====== Exercise input
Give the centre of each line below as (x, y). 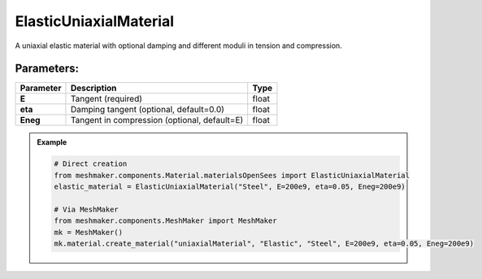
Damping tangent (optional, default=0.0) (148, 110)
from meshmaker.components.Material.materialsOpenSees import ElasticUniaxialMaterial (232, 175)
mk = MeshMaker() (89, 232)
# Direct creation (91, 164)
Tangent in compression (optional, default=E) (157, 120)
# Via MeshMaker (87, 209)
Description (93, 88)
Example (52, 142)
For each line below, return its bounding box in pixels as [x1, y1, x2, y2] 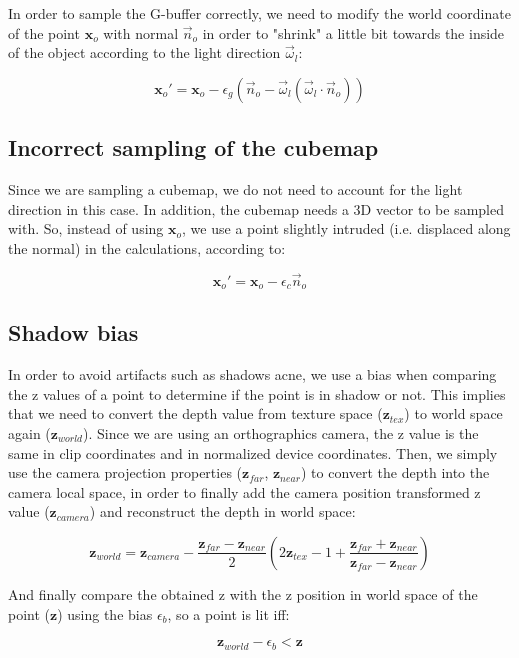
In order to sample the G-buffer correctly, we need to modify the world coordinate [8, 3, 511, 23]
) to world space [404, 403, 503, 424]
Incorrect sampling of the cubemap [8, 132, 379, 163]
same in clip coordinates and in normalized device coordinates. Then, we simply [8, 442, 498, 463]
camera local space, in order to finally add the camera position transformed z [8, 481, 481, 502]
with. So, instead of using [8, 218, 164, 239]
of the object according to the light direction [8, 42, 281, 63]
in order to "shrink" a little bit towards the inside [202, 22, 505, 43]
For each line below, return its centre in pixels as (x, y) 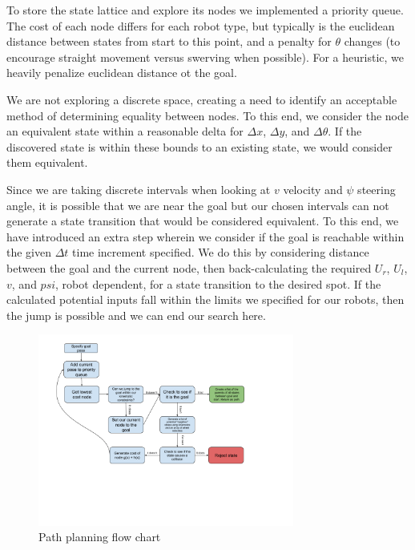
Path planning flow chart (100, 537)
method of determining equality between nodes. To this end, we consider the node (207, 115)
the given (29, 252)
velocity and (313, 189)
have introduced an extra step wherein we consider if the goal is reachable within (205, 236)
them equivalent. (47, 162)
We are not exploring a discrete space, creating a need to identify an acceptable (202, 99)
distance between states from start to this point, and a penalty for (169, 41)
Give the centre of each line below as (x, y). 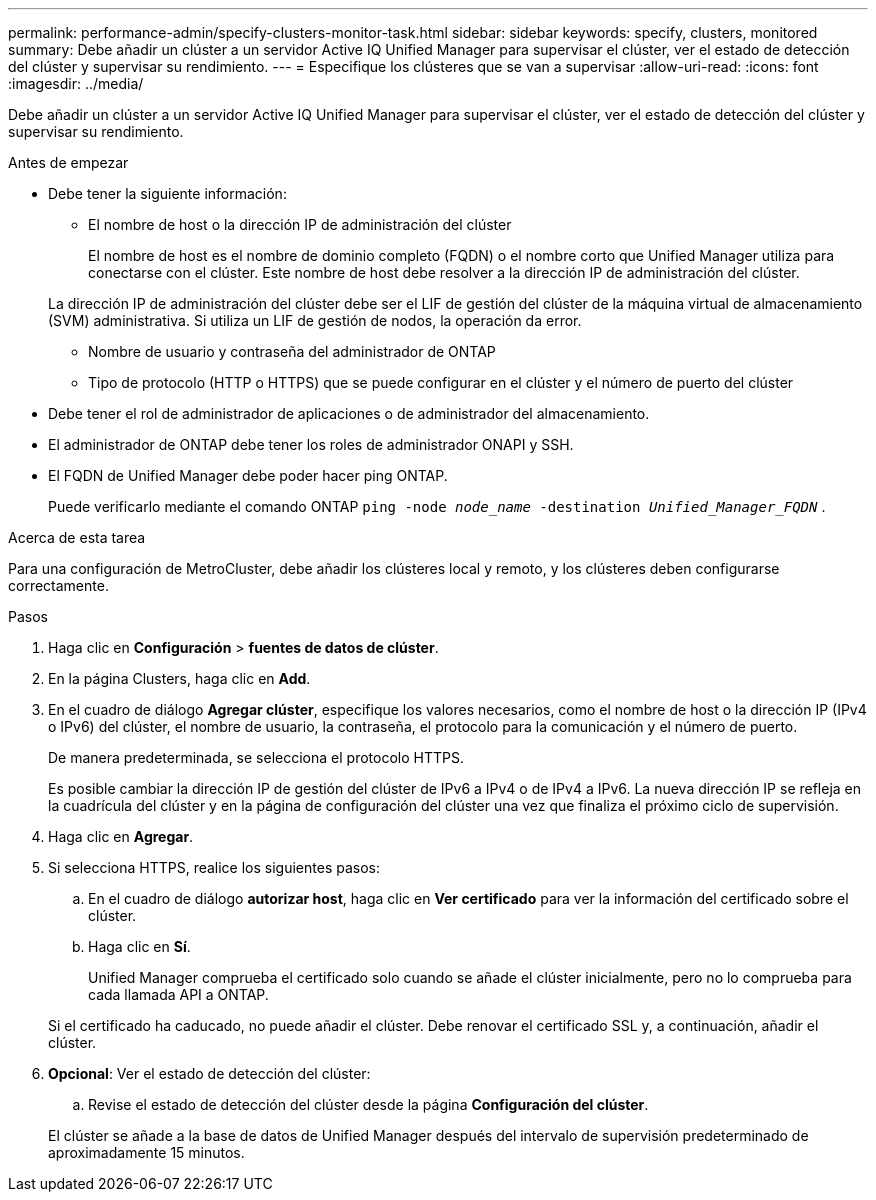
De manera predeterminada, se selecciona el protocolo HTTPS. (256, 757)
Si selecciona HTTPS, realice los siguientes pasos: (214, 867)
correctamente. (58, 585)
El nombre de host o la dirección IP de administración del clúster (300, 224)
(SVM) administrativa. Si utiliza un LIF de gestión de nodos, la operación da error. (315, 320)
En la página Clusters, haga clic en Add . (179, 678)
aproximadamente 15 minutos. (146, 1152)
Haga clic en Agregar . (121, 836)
============
====== Exercise input
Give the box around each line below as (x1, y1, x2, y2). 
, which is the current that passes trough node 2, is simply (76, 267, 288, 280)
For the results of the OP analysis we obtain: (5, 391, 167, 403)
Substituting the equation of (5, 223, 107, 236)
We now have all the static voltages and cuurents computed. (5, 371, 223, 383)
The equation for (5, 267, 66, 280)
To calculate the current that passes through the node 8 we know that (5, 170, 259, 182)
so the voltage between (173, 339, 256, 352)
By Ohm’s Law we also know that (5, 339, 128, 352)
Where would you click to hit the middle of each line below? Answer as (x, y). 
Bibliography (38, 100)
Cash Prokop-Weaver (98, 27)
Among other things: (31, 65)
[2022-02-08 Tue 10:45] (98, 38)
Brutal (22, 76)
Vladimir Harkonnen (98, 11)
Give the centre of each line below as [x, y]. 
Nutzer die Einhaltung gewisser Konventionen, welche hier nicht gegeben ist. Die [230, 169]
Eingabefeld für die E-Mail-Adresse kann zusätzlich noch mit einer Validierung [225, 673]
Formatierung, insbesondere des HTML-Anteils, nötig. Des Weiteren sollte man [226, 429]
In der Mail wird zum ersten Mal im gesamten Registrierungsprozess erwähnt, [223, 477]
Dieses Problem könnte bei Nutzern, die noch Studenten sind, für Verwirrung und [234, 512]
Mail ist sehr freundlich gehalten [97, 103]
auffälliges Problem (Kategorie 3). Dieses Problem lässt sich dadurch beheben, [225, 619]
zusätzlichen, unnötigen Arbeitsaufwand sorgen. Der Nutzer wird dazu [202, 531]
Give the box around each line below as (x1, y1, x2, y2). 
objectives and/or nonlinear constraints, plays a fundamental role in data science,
============
In the data above, tally the lines that contain the string "Problem" and give that figure alone.

2